Activity
For the listing below, return the line containing "[image: images/booking-form.png] [39, 182, 225, 194]", the line containing "Buchungen sind für", and all lines in between, exactly as written and nothing else.

-*-

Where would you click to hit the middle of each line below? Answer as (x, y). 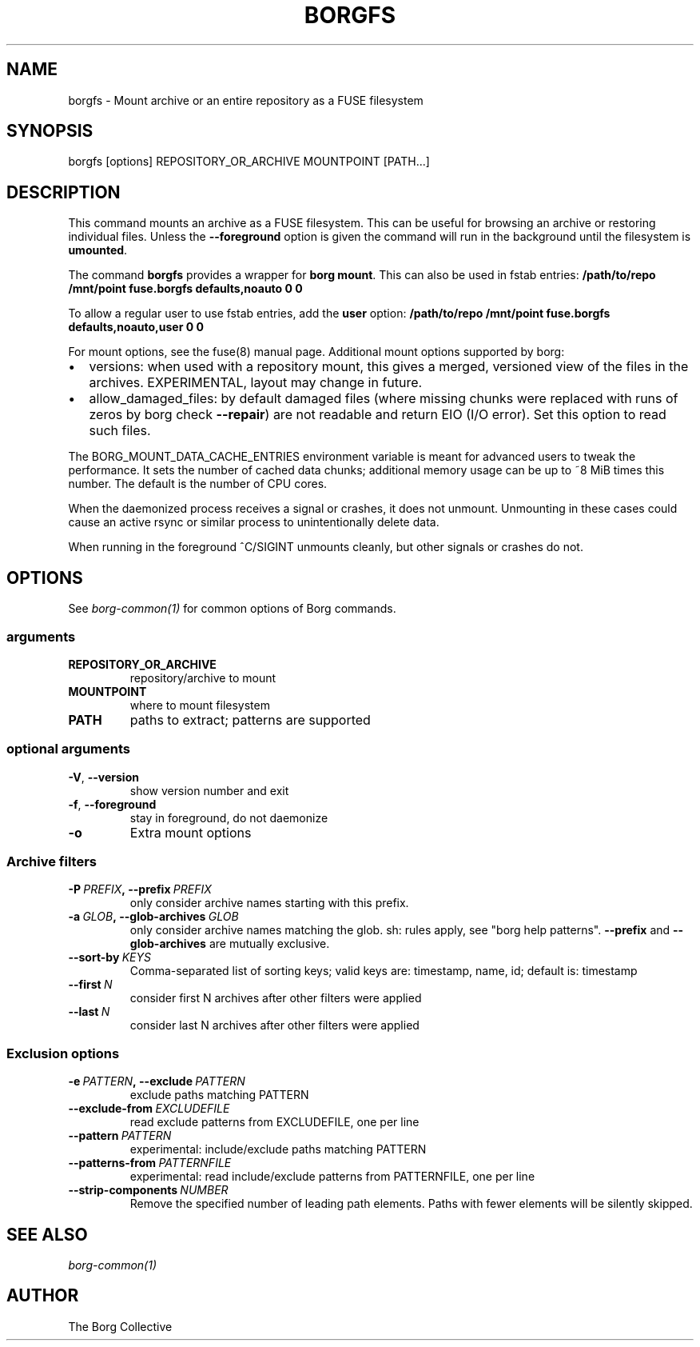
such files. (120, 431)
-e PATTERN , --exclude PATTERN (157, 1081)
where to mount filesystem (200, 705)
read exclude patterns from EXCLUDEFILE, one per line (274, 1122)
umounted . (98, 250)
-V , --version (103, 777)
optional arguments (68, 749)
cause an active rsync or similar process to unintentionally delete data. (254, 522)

-*-

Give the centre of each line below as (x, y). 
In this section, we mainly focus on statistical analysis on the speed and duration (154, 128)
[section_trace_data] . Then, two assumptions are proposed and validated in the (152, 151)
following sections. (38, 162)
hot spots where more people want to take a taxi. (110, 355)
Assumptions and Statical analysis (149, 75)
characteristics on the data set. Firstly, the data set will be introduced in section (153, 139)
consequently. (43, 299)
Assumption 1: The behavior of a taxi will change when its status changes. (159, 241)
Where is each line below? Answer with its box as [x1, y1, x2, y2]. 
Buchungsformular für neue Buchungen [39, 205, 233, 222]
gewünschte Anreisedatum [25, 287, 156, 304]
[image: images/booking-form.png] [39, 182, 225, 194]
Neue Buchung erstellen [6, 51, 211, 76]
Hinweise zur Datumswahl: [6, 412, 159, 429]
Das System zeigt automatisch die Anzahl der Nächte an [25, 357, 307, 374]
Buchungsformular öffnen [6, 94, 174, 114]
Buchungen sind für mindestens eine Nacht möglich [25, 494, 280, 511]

-*-

Exercise solution
[image: images/booking-form.png] [39, 182, 225, 194]
Neue Buchung erstellen [6, 51, 211, 76]
Hinweise zur Datumswahl: [6, 412, 159, 429]
Das System zeigt automatisch die Anzahl der Nächte an [25, 357, 307, 374]
Buchungsformular öffnen [6, 94, 174, 114]
Buchungen sind für mindestens eine Nacht möglich [25, 494, 280, 511]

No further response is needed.